Ancak Trump'ın ABD Büyükelçiliği’ni Kudüs'e taşıması ve İsrail'in Golan Tepeleri üzerindeki egemenliğini tanımasının ardından Bahbah, 2020 seçimlerinde Joe Biden'a oy vermeye karar verdi.

Ancak 2024'te Cumhuriyetçi kampanyayı desteklemek ve Biden'ın 7 Ekim 2023 saldırılarından bu yana İsrail yanlısı olarak nitelendirdiği politika ve yönetimine tepki olarak ‘Trump için Arap Amerikalılar’ grubunu kurmaya karar verdi.

Arabuluculuk ekseni

Bununla birlikte Bahbah'ın, ABD'nin Filistinliler ve İsraillilerle ilişkisine dair vizyonu ve anlayışı belirsizliğini korurken, Bahbah'ın Trump yönetimi ile Hamas liderleri arasında arabuluculuk yaptığı süreçte, Hamas'ın pazartesi günü herhangi bir İsrail iadesi olmaksızın Edan Alexander'ı serbest bırakması da dahil olmak üzere yeni bir katkısı ortaya çıktı. Bahbah'ın Trump'a verdiği destek, Trump'ın Filistinlileri Gazze Şeridi'nden çıkarmaktan ve orada Ortadoğu’nun Rivierası’nı inşa etmekten bahsettiği Şubat 2024'ten sonra bir yük haline geldi.

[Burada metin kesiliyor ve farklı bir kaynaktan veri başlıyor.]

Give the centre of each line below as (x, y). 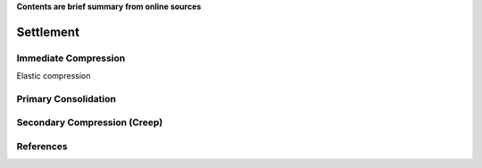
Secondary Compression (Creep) (90, 122)
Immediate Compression (71, 58)
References (42, 147)
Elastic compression (54, 76)
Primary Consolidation (66, 98)
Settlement (48, 32)
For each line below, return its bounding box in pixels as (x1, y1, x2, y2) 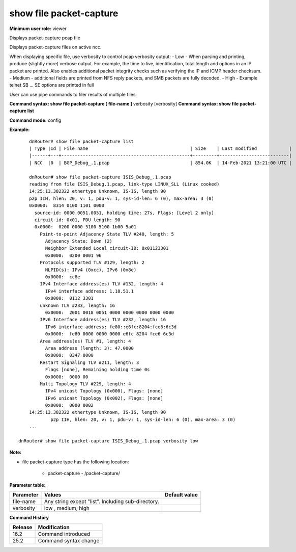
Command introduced (38, 531, 91, 538)
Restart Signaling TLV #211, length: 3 (40, 359, 139, 365)
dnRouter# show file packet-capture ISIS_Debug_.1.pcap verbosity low (18, 438, 198, 444)
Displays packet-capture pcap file (9, 35, 81, 41)
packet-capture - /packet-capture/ (47, 470, 121, 477)
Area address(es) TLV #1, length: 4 (40, 338, 132, 344)
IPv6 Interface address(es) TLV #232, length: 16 (40, 317, 166, 323)
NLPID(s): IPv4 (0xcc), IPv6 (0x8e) (45, 267, 137, 273)
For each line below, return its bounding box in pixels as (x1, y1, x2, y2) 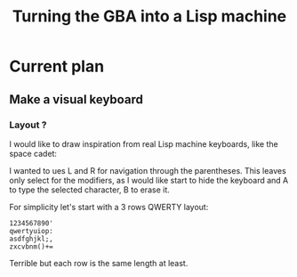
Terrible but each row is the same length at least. (9, 257, 189, 268)
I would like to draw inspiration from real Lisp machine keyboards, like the (9, 138, 278, 149)
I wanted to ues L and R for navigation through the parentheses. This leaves (9, 165, 286, 175)
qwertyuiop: (9, 226, 53, 235)
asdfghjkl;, (9, 234, 53, 243)
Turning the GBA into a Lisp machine (12, 6, 287, 27)
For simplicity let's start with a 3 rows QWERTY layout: (9, 201, 209, 212)
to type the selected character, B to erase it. (9, 184, 171, 195)
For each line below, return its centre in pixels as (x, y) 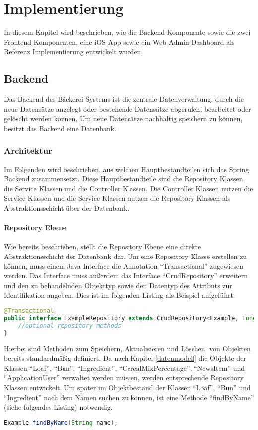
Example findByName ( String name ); (61, 422)
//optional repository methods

“İsrail'i memnun etmek için insanlar topraklarından sürülemez. Bu kabul edilemez ve biz bunu asla kabul etmeyeceğiz” diyen Bahbah, bunun üzerine kurduğu grubun adını ‘Barış için Arap Amerikalılar’ olarak değiştirmeye karar verdiğini açıkladı.

Şarku’l Avsat’ın Axios'tan aktardığına göre Hamas, Alexander'ın serbest bırakılmasına yol açan ‘gizli görüşmeler’ için ‘beklenmedik bir arabulucu’ olan Bahbah ile temasa geçti.

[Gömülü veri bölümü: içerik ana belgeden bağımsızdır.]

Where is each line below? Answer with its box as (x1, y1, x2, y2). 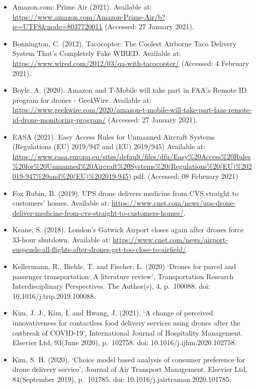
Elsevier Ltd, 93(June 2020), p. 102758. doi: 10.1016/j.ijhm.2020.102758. (12, 337, 237, 348)
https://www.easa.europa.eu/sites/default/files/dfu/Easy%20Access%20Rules (12, 151, 251, 161)
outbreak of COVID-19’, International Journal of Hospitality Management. (12, 327, 243, 338)
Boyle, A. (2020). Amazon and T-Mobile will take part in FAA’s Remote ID (12, 85, 247, 95)
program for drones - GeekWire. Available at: (12, 94, 151, 105)
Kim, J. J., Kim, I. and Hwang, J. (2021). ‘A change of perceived (12, 307, 213, 318)
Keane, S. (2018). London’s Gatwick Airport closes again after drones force (12, 224, 244, 235)
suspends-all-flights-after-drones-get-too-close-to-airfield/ (12, 244, 186, 254)
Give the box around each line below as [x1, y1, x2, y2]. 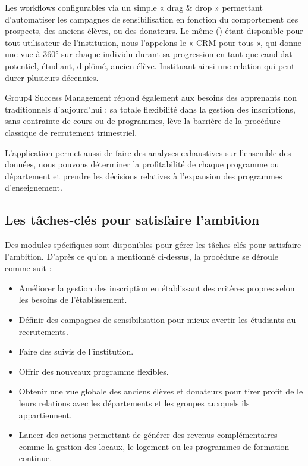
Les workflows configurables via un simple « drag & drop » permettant [5, 1, 263, 13]
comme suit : [5, 262, 52, 274]
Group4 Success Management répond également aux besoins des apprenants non [5, 91, 297, 104]
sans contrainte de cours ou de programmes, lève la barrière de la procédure [5, 114, 281, 127]
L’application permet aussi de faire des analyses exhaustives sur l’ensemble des [5, 146, 291, 159]
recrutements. [18, 325, 68, 337]
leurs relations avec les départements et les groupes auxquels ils [18, 397, 250, 409]
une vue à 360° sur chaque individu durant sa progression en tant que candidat [5, 48, 293, 60]
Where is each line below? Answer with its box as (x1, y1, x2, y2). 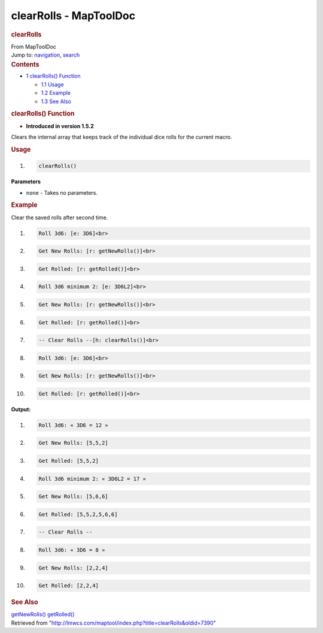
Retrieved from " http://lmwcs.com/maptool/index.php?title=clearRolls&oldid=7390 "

İsrailli bir yetkili, iki taraf arasında ‘son iki hafta içinde Bahbah'a gönderilen mesajlar aracılığıyla yaklaşık 20 mesaj alışverişi yapıldığını ve Bahbah'ın Hamas'ın baş müzakerecisi Halil el-Hayye ile de konuştuğunu’ söyledi. Yetkili, ABD'nin Ortadoğu Özel Temsilcisi Steve Witkoff'un ‘Katarlı yetkililer ve Bahbah'ın yardımıyla Hamas'ı Alexander'ın serbest bırakılmasının Trump nezdinde büyük önem taşıyacağı konusunda ikna etmeyi başardığını’ belirtti.

dfvgbhty
ABD vatandaşı İsrailli asker Edan Alexander (Beyaz Saray'ın resmi X hesabı)

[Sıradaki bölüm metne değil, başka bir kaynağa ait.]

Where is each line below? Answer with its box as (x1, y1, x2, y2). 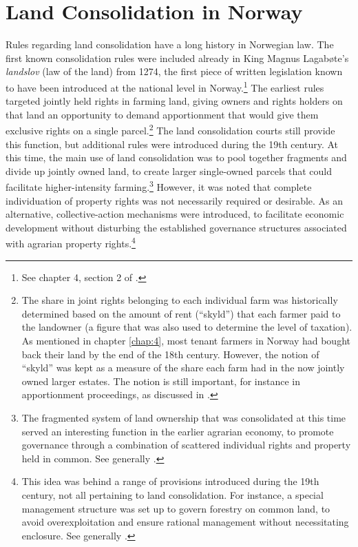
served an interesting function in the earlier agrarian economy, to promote (21, 424, 334, 438)
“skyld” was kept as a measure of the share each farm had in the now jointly (21, 360, 345, 375)
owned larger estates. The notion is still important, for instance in (21, 373, 301, 388)
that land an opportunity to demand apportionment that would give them (6, 107, 319, 121)
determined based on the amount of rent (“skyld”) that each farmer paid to (21, 306, 341, 320)
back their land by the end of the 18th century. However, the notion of (21, 347, 319, 361)
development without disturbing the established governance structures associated (6, 220, 347, 234)
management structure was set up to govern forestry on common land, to (21, 501, 330, 515)
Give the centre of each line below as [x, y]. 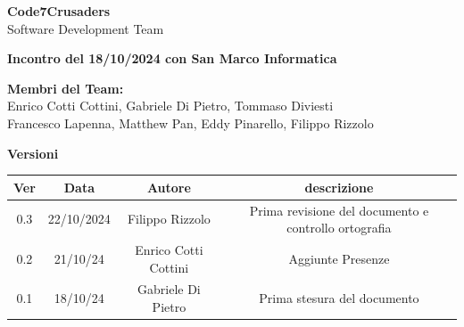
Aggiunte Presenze [339, 258]
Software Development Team [86, 28]
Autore [169, 187]
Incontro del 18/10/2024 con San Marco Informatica [172, 58]
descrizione [339, 187]
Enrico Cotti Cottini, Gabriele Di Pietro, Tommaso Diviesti [170, 106]
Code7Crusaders [59, 11]
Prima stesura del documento [339, 298]
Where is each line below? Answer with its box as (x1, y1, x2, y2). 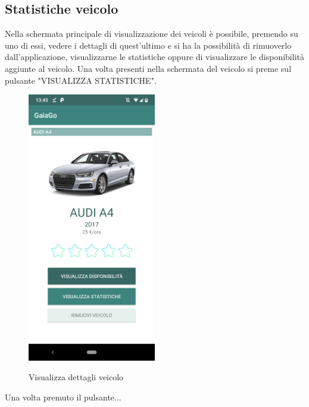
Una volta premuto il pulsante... (5, 390, 121, 403)
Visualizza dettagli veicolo (29, 371, 124, 383)
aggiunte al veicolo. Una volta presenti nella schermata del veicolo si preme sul (5, 62, 292, 74)
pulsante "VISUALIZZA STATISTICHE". (5, 74, 157, 86)
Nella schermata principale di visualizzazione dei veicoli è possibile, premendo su (5, 27, 298, 40)
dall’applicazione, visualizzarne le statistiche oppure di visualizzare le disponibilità (5, 51, 304, 63)
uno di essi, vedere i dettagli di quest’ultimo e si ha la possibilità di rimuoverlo (5, 39, 292, 51)
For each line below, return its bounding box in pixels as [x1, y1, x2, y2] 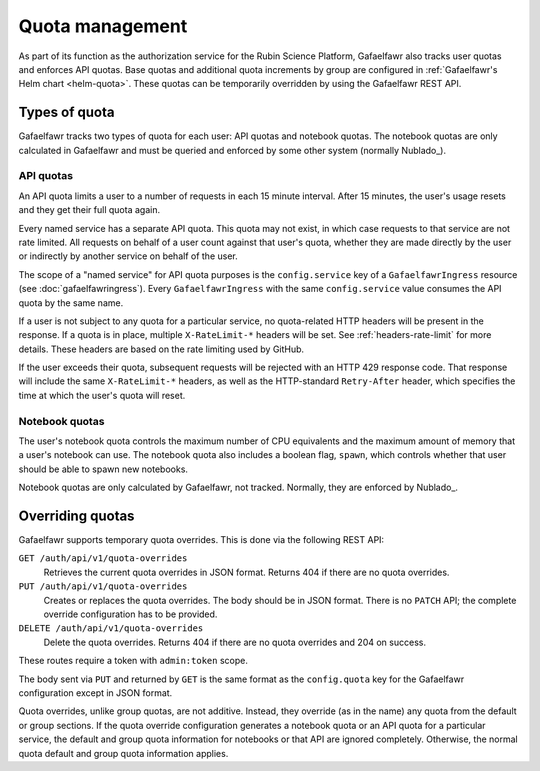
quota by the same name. [18, 296, 124, 309]
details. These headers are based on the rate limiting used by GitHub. [18, 343, 305, 355]
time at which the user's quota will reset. [18, 389, 186, 401]
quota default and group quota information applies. [18, 747, 229, 759]
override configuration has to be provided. [43, 608, 218, 620]
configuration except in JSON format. [18, 686, 173, 699]
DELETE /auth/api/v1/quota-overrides [18, 623, 204, 634]
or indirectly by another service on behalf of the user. [18, 250, 239, 262]
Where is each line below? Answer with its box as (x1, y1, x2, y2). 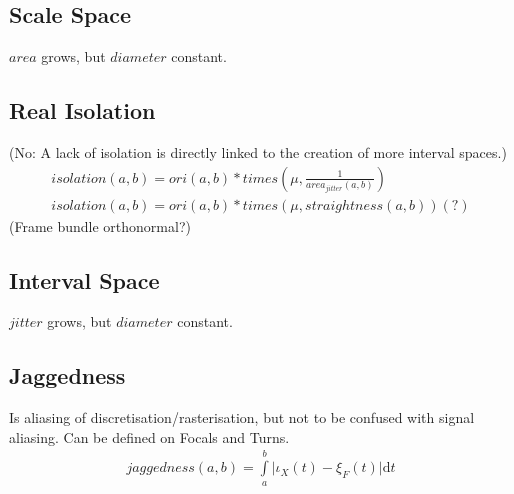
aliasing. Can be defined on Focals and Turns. (9, 426, 290, 447)
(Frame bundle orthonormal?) (9, 215, 191, 236)
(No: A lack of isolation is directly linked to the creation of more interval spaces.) (9, 142, 507, 162)
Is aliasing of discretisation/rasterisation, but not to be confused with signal (9, 407, 475, 428)
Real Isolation (9, 95, 156, 126)
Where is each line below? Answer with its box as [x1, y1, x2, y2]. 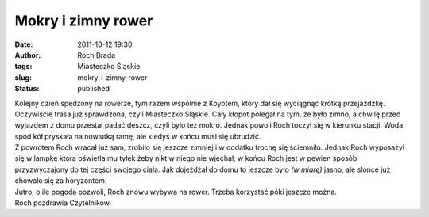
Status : [14, 84, 40, 93]
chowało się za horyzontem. [14, 176, 107, 185]
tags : [14, 62, 33, 71]
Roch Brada [77, 50, 116, 59]
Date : [14, 40, 33, 49]
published [77, 84, 110, 93]
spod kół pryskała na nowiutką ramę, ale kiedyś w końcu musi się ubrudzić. [14, 131, 261, 141]
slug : [14, 72, 32, 82]
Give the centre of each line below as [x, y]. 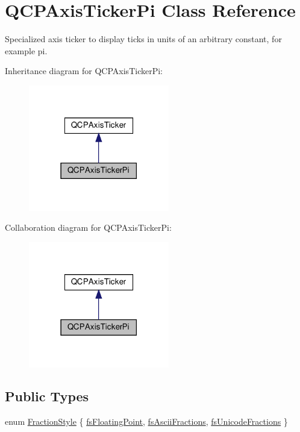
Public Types [47, 396]
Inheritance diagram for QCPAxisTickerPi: [84, 71]
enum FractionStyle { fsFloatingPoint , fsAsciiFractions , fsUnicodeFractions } [146, 421]
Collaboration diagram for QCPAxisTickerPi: [88, 227]
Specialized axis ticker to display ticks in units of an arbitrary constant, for [143, 39]
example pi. [26, 50]
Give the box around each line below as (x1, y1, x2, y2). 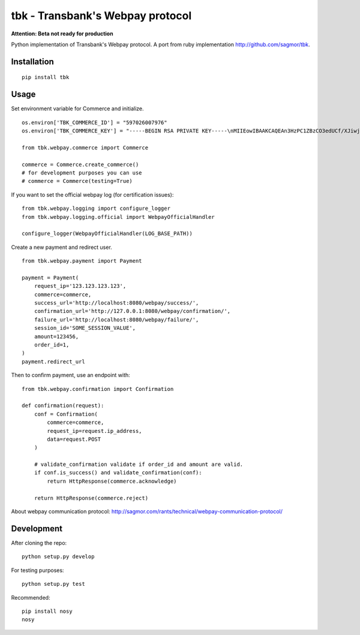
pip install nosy (22, 607, 73, 615)
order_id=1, (34, 342, 70, 348)
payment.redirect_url (22, 358, 85, 365)
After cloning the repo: (11, 539, 67, 546)
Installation (11, 56, 54, 67)
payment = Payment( (22, 274, 79, 281)
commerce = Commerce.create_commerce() (22, 161, 139, 168)
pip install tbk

Filistinli bir yetkiliye göre Trump yönetimi Hamas'a, Edan Alexander'ın serbest bırakılması halinde ABD'nin on esirin serbest bırakılması karşılığında önceki tekliflerden daha uzun bir süre olan 70-90 günlük bir ateşkes için bastıracağını, ateşkes döneminde nihai bir anlaşma için müzakerelere başlanacağını ve ABD, Katar ve Mısır'ın görüşmeler devam ettiği sürece savaşa geri dönülmeyeceğini garanti edeceğini bildirdi.